Mass effects on regrowth rates and activation energies of solid-phase epitaxy induced by ion beams in silicon

Abstract

The effect of ion mass on ion-beam-induced epitaxial crystallization of silicon has been examined for five types of ion (C, Si, Ge, Ag, Au) at energies of 1.5, 3.0, and 5.6 MeV. Regrowth rates have been normalized to the number of displacements or nuclear energy deposition at the interface to evaluate the contribution of defect generation to crystal growth. The normalized regrowth rate increased by a factor of 4 with decreasing ion mass from Au to C, showing a similar behavior to dose rate dependences previously reported at lower ion energies. However, the dose rate dependence for 3.0 MeV Au and Ag deviated from this mass dependence curve at low dose rates, indicating that significant cascade density effects (instantaneous dose rate effects) coexist with average dose rate effects.

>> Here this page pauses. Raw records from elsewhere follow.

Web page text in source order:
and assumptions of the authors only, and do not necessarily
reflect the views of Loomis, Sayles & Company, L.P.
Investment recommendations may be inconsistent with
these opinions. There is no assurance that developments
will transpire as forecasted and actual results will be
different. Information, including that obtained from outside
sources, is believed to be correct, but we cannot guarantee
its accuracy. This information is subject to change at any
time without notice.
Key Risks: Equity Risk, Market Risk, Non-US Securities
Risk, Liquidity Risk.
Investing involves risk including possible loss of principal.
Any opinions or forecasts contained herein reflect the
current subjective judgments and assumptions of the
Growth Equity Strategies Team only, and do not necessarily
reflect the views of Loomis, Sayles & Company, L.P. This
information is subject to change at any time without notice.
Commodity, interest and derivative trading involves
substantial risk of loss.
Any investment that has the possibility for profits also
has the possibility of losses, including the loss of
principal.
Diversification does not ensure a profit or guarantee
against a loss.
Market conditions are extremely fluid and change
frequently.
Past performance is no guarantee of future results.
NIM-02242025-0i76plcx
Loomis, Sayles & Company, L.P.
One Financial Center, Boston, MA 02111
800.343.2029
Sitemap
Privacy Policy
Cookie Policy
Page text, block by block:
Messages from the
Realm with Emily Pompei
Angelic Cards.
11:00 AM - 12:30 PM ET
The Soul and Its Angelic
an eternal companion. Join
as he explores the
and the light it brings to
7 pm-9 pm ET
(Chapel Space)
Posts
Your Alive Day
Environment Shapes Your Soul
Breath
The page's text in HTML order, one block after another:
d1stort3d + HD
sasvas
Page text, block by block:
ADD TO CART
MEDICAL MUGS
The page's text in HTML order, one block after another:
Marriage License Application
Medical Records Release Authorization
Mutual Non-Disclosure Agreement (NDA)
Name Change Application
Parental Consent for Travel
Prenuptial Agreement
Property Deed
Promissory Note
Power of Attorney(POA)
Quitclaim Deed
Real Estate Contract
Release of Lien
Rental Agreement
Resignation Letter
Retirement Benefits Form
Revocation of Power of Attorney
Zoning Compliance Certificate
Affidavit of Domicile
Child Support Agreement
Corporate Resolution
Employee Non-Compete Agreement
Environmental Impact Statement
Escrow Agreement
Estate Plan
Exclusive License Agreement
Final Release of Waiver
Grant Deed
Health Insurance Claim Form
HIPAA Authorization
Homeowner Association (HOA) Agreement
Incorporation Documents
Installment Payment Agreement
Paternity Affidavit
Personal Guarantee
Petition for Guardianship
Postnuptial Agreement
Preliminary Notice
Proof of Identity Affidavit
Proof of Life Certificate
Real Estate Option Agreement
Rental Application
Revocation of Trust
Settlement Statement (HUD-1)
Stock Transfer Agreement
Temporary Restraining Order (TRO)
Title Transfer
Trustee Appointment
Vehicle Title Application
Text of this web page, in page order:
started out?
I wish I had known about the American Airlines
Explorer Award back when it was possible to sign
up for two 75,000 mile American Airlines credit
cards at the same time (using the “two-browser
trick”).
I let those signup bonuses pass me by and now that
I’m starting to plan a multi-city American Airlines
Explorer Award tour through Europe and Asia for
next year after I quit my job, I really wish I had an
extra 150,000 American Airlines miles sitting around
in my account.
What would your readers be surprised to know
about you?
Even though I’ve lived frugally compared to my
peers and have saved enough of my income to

This implies that the crystal growth rate is affected by defect interactions within individual cascades as well as by defect interactions between different cascades. Activation energies measured for four types of ion at 3.0 MeV are also mass dependent and varied from 0.18 to 0.40 eV. These results indicate that ion-beam-induced epitaxial crystallization cannot be characterized by a single activation energy. Our data have been compared with a number of models for ion-beam-induced crystallization and found to be inconsistent with a process controlled by a single defect type. We suggest that several rate-limiting defect processes may be involved and the dominance of a single defect depends on the ion mass (cascade density), average dose rate, and temperature regime.